Получение дейтерий-меченного [2H6]- L-фенилаланина и масс-спектрометрический анализ. Как известно, большинство микроорганизмов, распространённых в природе не могут служить хорошими продуцентами аминокислот, вследствие наличия эффективных механизмов регуляции биосинтеза этих соединений в клетке, хотя эта способность проявляется у ряда их мутантных форм [17]. Активными микробными продуцентами L-фенилаланина являются, как правило, мутанты, у которых снят негативный контроль со стороны таких ключевых ферментов биосинтеза этой аминокислоты, как префенатдегидратаза и дезоксиарабиногептулозофосфатсинтетаза (рис.1) [18, 19].

Определённый интерес в связи с этим представляет исследование способности продуцировать L-фенилаланин лейцинзависимым метилотрофным мутантом B. methylicum, достаточно удобным, хотя и малоизученным объектом для биотехнологического использования. Поэтому начальный этап биохимических исследований со штаммом метилотрофных бактерий B. methylicum был связан с получением ауксотрофных мутантов, для которых в большинстве случаях характерны ограниченный спектр мутантных фенотипов и кроме того довольно высокий уровень реверсий [20]. Исходный L-лейцинзависимый штамм B. methylicum, продуцент L-фенилаланина был отобран в лаборатории генетики метилотрофов “ГосНИИ генетики и селекции промышленных микроорганизмов” на предыдущем этапе работы после обработки родительского штамма нитрозогуанидином. Скрининг нужных клонов проводили по признаку устойчивости к аналогу фенилаланина - метафторфенилаланину (50 мкг/мл). Выделенные на селективных средах аналогорезистентные мутанты конвертировали метанол и накапливали при этом фенилаланин в ферментационной среде.
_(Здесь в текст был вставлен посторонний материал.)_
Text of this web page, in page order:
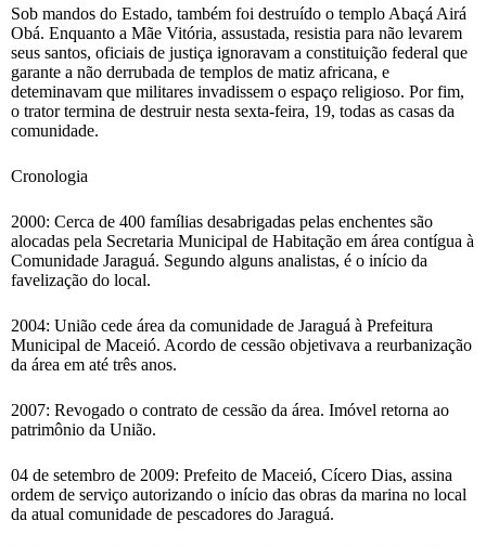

Сравнительные анализы (ТСХ, МС) показали, что фенилаланин, продуцируемый данным штаммом метилотрофных бактерий полностью идентичен природному L-фенилаланину.

С целью увеличения эффективности изотопного мечения L-фенилаланина и интенсификации роста бактерий на полностью дейтерированной среде мы адаптировали полученный мутант B. methylicum к росту и биосинтезу в полностью дейтерированных средах. К данному штамму метилотрофных бактерий был применён специальный подход по адаптации (таблица), который заключался в серии из пяти адаптационных пассажей исходной культуры на агаризованных средах (с добавкой 2 об. % C2HO2H) при ступенчатом увеличении концентрации тяжёлой воды в них (от 0; 24,5; 49,0; 73,5 об% до 98 об% 2Н2О). При этом последовательно отбирали отдельные колонии, выросшие на средах, содержащих дейтерий. Затем их пересевали на среды с большей степенью дейтерированности, включая среду с 98 об.% 2Н2О (степень выживаемости бактерий на конечной полностью дейтерированной среде составила 40%).